Work to be completed = Reproduce only the lines that run from the line with "Identify what holds" to the last line of the material, both ends included, exactly as they appear.

Record set =
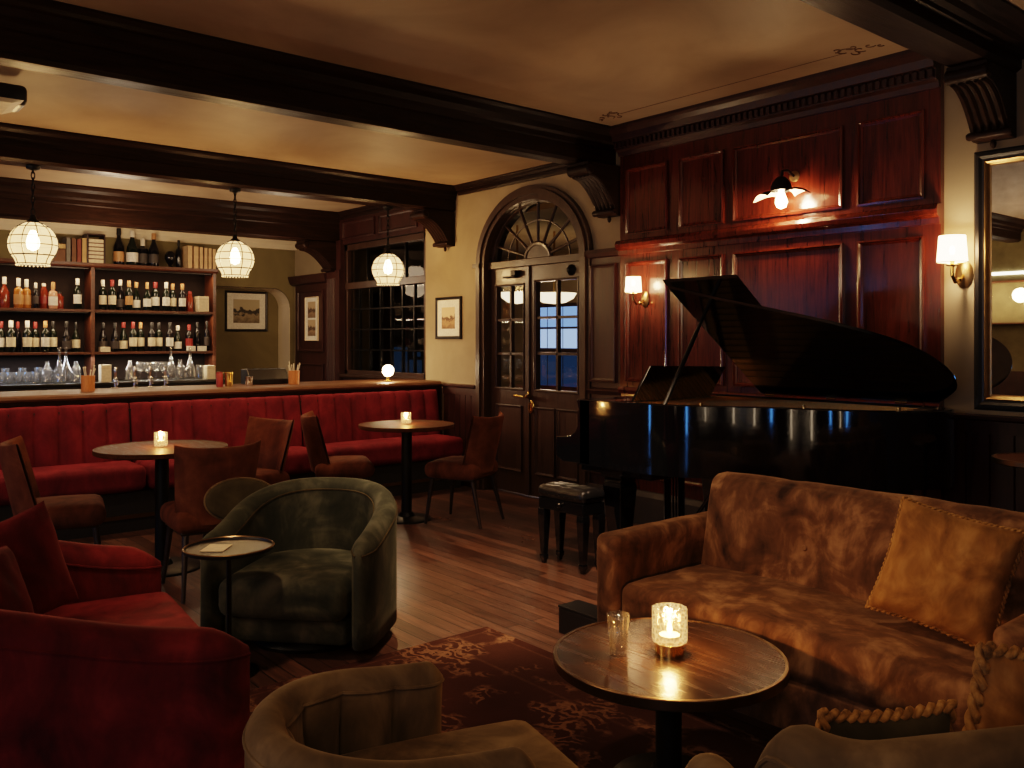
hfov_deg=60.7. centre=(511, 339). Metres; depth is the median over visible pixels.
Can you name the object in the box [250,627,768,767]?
rug
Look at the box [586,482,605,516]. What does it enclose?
baseboard
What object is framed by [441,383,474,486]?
trim
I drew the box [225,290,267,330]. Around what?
framed picture
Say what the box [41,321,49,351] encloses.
bottle
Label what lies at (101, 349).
carton
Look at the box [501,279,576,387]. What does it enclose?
wall
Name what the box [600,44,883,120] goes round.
trim
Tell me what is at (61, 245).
book
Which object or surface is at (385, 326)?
window
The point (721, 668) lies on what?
coffee table
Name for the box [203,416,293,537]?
cafe chair
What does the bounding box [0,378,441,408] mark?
countertop
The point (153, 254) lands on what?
bottle
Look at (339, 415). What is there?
cushion
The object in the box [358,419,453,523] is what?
cafe table
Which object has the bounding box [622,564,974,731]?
seat cushion
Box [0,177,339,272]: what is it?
ceiling beam
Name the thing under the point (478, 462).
cafe chair
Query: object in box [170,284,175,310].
bottle
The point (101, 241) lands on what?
book
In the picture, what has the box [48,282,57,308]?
bottle
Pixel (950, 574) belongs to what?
cushion
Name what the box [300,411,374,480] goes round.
cafe chair
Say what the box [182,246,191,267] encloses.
book
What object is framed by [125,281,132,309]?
bottle
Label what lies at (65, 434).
cushion
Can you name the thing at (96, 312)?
light
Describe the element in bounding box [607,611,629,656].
drinking glass
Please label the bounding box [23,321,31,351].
bottle
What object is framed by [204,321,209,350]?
bottle
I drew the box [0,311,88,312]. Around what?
light
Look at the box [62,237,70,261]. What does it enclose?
book
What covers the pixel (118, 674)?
loveseat
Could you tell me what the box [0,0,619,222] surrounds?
ceiling beam
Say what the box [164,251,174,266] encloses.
round vase
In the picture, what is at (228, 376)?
cocktail shaker
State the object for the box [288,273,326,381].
panelling
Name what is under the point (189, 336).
bottle
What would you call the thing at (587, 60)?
ceiling
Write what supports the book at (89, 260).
on the bottle shelves
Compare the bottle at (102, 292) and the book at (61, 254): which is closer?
the book at (61, 254)
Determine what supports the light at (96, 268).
attached to the bottle shelves
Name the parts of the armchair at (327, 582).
seat rail
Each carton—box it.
[99,347,109,351]
[99,365,110,381]
[186,346,195,350]
[194,296,208,311]
[197,346,206,350]
[204,365,214,378]
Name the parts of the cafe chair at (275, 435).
backrest, seat
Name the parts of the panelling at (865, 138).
skirting, crown moulding, ledge moulding, chair rail
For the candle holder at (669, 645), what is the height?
0.151 m
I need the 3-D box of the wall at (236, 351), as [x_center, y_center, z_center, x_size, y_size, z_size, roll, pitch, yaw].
[-6.261,0.050,9.169,8.560,2.800,0.500,0,0,-40]
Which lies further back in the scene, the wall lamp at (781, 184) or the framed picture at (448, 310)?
the framed picture at (448, 310)
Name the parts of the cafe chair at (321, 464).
backrest, seat
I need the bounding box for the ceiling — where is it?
[0,0,1023,211]
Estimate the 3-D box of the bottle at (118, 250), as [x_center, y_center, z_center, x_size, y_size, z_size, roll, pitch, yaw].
[-4.532,-1.074,10.087,0.118,0.425,0.118,0,0,-39]
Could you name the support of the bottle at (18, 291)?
on the bottle shelves
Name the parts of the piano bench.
leg, leg, seat, leg, leg
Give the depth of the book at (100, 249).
9.82 m
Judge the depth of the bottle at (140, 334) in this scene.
10.18 m
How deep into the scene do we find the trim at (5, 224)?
10.45 m
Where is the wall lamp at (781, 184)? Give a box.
[753,169,810,202]
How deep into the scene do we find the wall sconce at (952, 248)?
4.93 m
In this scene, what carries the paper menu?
on the side table at (243, 546)
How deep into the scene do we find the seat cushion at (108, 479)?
6.43 m
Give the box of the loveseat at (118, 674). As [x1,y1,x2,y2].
[0,540,250,767]
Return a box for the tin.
[216,372,222,386]
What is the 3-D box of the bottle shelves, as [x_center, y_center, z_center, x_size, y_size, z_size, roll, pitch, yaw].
[-5.376,-0.200,9.373,4.420,1.320,0.318,0,0,-40]
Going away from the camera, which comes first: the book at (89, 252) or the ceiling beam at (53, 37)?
the ceiling beam at (53, 37)
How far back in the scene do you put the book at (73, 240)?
9.68 m
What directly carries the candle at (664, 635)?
on the candle holder at (669, 645)
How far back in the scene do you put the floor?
5.25 m
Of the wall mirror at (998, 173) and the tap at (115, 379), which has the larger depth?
the tap at (115, 379)
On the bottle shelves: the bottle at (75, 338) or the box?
the bottle at (75, 338)
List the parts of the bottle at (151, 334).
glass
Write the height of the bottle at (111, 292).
0.339 m
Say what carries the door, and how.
in the wall at (450, 273)
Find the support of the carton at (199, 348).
on the bottle shelves
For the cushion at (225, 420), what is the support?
on the banquette
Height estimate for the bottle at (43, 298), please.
0.274 m
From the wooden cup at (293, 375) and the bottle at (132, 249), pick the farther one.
the bottle at (132, 249)
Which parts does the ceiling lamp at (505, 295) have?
lamp shade
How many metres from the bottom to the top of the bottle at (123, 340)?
0.339 m
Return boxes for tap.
[112,367,118,388]
[131,367,137,387]
[146,366,153,387]
[161,366,168,386]
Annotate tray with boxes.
[183,537,273,559]
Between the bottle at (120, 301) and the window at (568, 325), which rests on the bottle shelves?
the bottle at (120, 301)
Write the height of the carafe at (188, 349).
0.388 m
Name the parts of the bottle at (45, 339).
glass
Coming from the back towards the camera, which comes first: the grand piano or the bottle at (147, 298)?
the bottle at (147, 298)
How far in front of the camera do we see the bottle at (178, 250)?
10.50 m
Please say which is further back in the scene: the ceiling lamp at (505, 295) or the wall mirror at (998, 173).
the ceiling lamp at (505, 295)
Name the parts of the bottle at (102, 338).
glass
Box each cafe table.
[92,440,227,577]
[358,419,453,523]
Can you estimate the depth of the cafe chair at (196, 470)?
4.88 m
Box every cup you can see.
[81,365,95,391]
[245,376,252,385]
[288,362,299,383]
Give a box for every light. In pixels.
[0,264,88,268]
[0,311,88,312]
[96,268,210,274]
[96,312,208,314]
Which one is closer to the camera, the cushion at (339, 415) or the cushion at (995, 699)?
the cushion at (995, 699)
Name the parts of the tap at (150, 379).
tap handle
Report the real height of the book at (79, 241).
0.260 m
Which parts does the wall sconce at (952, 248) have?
lamp shade, arm
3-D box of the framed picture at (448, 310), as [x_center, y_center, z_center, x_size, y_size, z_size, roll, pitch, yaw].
[-0.654,-0.225,8.957,0.028,0.430,0.440,0,0,-40]
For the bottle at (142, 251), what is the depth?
10.21 m
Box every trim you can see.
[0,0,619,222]
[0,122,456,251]
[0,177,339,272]
[0,218,296,250]
[327,240,344,380]
[338,206,391,219]
[340,209,425,244]
[343,378,441,434]
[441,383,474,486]
[453,163,568,195]
[585,248,619,484]
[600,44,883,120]
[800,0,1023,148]
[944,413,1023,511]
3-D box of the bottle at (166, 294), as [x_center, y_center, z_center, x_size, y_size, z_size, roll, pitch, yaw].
[-4.088,-0.513,10.346,0.083,0.339,0.082,0,0,-32]
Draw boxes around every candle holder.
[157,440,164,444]
[655,631,684,658]
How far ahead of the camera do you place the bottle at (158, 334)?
10.31 m
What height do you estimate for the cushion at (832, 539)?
0.503 m
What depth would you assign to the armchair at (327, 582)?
4.06 m
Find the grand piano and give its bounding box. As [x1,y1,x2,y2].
[556,275,956,531]
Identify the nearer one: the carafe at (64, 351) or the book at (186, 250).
the carafe at (64, 351)
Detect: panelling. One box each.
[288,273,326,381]
[609,50,943,523]
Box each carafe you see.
[53,349,65,383]
[59,351,72,382]
[184,349,195,378]
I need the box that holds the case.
[82,233,104,262]
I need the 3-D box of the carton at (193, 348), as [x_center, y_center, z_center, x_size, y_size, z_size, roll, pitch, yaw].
[-3.843,0.103,10.475,0.092,0.060,0.062,0,0,-40]
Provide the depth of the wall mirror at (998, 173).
4.91 m
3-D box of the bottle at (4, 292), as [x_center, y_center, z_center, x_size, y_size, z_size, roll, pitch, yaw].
[-5.404,-0.507,9.313,0.103,0.328,0.106,0,0,-35]
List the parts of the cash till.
drawer
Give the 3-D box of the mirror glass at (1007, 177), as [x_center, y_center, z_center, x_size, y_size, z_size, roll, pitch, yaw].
[3.021,-0.338,4.573,0.008,1.305,0.980,0,0,-40]
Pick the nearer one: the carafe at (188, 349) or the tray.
the tray
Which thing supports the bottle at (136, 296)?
on the bottle shelves
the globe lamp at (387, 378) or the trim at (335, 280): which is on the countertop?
the globe lamp at (387, 378)
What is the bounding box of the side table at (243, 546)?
[182,536,274,677]
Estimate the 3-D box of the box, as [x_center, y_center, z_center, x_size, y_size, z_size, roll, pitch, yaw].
[0.445,1.381,4.191,0.146,0.137,0.506,0,0,-40]
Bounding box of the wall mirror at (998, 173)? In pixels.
[974,145,1023,411]
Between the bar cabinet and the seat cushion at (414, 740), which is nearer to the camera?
the seat cushion at (414, 740)
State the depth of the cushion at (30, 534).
2.94 m
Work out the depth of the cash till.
8.31 m
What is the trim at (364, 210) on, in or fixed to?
attached to the wall at (450, 273)
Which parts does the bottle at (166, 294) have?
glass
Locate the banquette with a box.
[0,389,462,540]
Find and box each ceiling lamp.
[501,286,522,303]
[540,281,576,303]
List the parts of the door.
handle, key plate, transom rail, hub panel, pane
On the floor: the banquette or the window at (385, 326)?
the banquette
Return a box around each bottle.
[0,277,9,307]
[0,322,5,352]
[6,321,15,351]
[14,278,22,307]
[15,322,20,351]
[23,279,30,307]
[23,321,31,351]
[32,322,39,351]
[33,283,38,307]
[39,283,47,308]
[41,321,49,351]
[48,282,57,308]
[49,321,56,351]
[57,292,63,308]
[62,321,70,351]
[72,322,79,351]
[73,279,81,308]
[99,280,106,309]
[99,323,106,346]
[108,280,115,309]
[111,323,118,351]
[113,228,123,263]
[116,280,124,309]
[119,322,127,351]
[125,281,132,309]
[126,231,137,264]
[129,322,136,350]
[133,282,139,310]
[137,322,143,350]
[138,238,147,265]
[143,282,150,310]
[148,233,158,265]
[148,322,155,350]
[151,282,159,310]
[155,322,162,350]
[162,282,169,310]
[166,323,173,350]
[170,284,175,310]
[174,325,181,350]
[176,240,181,267]
[179,284,185,310]
[185,325,192,349]
[186,292,192,311]
[194,322,200,350]
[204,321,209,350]
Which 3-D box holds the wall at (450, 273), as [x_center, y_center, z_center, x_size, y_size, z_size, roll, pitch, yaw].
[1.113,-0.150,6.993,0.160,3.200,12.500,0,0,-40]
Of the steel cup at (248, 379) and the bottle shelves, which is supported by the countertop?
the steel cup at (248, 379)
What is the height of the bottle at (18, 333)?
0.328 m
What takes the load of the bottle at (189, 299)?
on the bottle shelves
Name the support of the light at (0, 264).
attached to the bottle shelves
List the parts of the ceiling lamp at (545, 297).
lamp shade
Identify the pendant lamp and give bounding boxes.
[7,165,58,266]
[215,188,254,277]
[371,206,404,285]
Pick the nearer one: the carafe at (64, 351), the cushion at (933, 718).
the cushion at (933, 718)
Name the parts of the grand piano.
rail, leg, frame, leg, lid, leg, iron plate
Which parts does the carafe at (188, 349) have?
glass
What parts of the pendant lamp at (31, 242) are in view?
lamp shade, chain
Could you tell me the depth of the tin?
7.84 m
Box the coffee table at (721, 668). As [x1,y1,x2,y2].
[553,617,789,767]
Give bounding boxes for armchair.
[200,477,397,653]
[242,661,578,767]
[685,724,1023,767]
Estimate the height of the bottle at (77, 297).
0.339 m
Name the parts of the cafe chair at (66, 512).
backrest, seat, seat frame, leg
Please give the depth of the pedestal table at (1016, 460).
4.27 m
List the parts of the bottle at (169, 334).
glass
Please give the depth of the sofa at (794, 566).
3.34 m
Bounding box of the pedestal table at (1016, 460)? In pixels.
[991,453,1023,468]
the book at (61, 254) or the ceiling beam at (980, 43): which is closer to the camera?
the ceiling beam at (980, 43)
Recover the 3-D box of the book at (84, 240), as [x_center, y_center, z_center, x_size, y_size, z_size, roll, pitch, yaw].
[-4.820,-0.998,9.813,0.050,0.275,0.180,0,0,-40]
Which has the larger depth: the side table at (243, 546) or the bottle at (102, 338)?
the bottle at (102, 338)
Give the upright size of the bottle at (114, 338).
0.328 m
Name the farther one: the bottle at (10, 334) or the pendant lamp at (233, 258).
the bottle at (10, 334)
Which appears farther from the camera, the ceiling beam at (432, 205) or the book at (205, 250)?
the book at (205, 250)
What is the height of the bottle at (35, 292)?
0.274 m
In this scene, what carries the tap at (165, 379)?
on the countertop
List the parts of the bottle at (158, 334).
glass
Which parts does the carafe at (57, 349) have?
glass
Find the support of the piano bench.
on the floor
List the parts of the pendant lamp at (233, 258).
lamp shade, chain
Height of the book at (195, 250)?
0.266 m
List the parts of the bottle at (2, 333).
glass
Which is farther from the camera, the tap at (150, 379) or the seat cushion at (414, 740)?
the tap at (150, 379)
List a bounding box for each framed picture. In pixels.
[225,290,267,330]
[305,296,318,340]
[435,296,461,338]
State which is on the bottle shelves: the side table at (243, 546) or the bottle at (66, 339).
the bottle at (66, 339)
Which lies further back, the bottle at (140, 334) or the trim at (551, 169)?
the bottle at (140, 334)
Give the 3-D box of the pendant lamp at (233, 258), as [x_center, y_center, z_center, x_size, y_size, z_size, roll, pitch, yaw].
[-2.382,-0.923,7.524,0.326,0.768,0.326,0,0,22]
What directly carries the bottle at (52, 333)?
on the bottle shelves
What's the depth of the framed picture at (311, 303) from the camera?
11.13 m
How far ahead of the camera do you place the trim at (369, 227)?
9.97 m
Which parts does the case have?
panel, panel, panel
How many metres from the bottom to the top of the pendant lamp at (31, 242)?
0.755 m
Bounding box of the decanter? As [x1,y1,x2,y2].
[41,365,52,382]
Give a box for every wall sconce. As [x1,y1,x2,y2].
[625,276,648,306]
[936,234,972,287]
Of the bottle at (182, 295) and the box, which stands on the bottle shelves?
the bottle at (182, 295)
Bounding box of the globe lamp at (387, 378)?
[384,376,391,381]
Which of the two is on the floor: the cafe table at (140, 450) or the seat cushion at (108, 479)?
the cafe table at (140, 450)
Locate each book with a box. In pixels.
[52,249,65,260]
[59,243,65,248]
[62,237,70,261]
[71,238,76,261]
[77,239,81,261]
[80,238,86,262]
[88,239,103,243]
[88,243,103,247]
[88,247,103,251]
[88,251,103,254]
[88,255,103,258]
[88,259,103,262]
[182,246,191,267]
[192,246,198,267]
[199,247,202,268]
[203,248,207,268]
[208,248,211,268]
[212,249,215,268]
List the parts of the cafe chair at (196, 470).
leg, leg, seat frame, seat, backrest
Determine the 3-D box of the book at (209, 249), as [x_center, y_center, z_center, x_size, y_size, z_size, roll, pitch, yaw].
[-3.735,-0.987,10.721,0.042,0.254,0.190,0,0,-40]
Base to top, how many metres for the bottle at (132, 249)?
0.404 m
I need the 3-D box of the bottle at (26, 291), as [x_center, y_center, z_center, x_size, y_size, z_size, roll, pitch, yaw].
[-5.242,-0.499,9.448,0.092,0.312,0.092,0,0,-44]
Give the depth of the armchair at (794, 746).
1.36 m
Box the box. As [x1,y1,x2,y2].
[558,600,596,633]
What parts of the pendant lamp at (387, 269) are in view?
lamp shade, chain
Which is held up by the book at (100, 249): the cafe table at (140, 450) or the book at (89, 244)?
the book at (89, 244)
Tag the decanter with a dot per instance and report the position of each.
(45, 365)
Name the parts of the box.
lid
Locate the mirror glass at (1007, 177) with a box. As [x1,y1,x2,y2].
[992,162,1023,395]
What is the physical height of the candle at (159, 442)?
0.088 m
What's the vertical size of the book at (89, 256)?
0.042 m
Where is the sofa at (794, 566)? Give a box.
[597,471,1023,731]
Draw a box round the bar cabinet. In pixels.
[0,378,224,391]
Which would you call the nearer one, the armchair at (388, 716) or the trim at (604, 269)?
the armchair at (388, 716)
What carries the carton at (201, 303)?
on the bottle shelves
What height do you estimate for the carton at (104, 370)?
0.190 m
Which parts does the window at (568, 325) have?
pane, pane, pane
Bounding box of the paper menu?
[199,544,232,551]
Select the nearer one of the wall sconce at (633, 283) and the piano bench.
the piano bench
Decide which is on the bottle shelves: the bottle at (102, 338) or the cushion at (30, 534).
the bottle at (102, 338)
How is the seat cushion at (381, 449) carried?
on the banquette
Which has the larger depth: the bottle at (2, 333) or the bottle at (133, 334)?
the bottle at (133, 334)
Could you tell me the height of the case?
0.330 m
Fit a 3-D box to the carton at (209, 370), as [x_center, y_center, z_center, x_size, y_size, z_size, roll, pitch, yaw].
[-3.622,0.385,10.477,0.102,0.160,0.122,0,0,-40]
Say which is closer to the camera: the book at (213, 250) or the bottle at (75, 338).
the bottle at (75, 338)
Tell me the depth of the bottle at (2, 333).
9.27 m
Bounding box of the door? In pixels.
[472,184,593,496]
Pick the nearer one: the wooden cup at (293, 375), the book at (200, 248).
the wooden cup at (293, 375)
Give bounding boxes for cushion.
[0,403,130,469]
[0,460,145,505]
[0,501,78,613]
[0,545,33,612]
[43,592,198,626]
[129,395,301,462]
[135,446,312,488]
[219,548,351,621]
[299,389,439,446]
[325,434,462,465]
[341,720,578,767]
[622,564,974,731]
[701,471,1023,624]
[815,699,957,739]
[865,496,1023,647]
[962,641,1023,730]
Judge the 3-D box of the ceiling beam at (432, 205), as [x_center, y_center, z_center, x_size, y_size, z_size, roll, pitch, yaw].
[-3.893,-1.250,6.260,8.460,0.700,0.380,0,0,-40]
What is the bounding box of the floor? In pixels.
[65,485,782,740]
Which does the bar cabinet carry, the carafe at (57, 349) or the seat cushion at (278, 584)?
the carafe at (57, 349)
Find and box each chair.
[0,435,105,544]
[160,440,260,603]
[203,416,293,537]
[203,477,270,520]
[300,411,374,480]
[424,411,503,528]
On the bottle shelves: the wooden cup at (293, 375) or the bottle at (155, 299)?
the bottle at (155, 299)
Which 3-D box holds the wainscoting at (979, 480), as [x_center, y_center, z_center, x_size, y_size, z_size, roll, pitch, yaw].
[3.769,0.937,3.646,0.057,1.026,3.877,0,0,-40]
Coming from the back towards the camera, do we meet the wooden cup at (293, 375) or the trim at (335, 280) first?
the trim at (335, 280)
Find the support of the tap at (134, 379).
on the countertop
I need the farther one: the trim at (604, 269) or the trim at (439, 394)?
the trim at (439, 394)
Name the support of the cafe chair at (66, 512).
on the floor
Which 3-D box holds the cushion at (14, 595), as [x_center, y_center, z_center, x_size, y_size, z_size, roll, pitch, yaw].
[-1.538,0.786,2.558,0.197,0.376,0.403,0,0,4]
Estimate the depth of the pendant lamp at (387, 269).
8.40 m
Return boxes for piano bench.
[538,481,605,574]
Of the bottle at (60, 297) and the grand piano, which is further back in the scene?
the bottle at (60, 297)
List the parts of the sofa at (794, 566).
armrest, seat rail, armrest
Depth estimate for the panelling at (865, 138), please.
5.86 m
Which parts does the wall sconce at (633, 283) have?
lamp shade, arm
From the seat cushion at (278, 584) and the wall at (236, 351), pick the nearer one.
the seat cushion at (278, 584)
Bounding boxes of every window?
[338,232,425,379]
[540,303,576,390]
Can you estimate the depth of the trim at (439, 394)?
9.06 m
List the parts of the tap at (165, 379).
tap handle
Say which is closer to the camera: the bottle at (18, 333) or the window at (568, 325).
the bottle at (18, 333)
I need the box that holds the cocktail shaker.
[224,372,233,386]
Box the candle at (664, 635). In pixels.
[659,631,679,640]
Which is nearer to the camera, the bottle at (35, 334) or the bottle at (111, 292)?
the bottle at (35, 334)
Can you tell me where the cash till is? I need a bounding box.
[241,368,288,384]
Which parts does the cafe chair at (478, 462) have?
leg, leg, seat, seat frame, leg, backrest, leg
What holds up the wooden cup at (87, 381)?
on the countertop
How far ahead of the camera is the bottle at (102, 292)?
9.91 m
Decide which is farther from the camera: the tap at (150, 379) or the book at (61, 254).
the book at (61, 254)
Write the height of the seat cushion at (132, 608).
0.214 m
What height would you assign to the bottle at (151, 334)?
0.339 m
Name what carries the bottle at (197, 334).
on the bottle shelves
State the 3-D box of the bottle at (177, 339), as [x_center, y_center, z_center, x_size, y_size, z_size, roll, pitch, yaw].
[-4.005,-0.021,10.483,0.087,0.306,0.088,0,0,45]
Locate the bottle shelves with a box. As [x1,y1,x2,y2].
[0,258,218,382]
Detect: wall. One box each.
[0,230,294,383]
[295,59,1023,434]
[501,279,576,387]
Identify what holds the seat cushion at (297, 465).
on the banquette
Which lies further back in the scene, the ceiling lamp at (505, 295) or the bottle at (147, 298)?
the bottle at (147, 298)

The answer =
Identify what holds the seat cushion at (297, 465).
on the banquette
Which lies further back in the scene, the ceiling lamp at (505, 295) or the bottle at (147, 298)?
the bottle at (147, 298)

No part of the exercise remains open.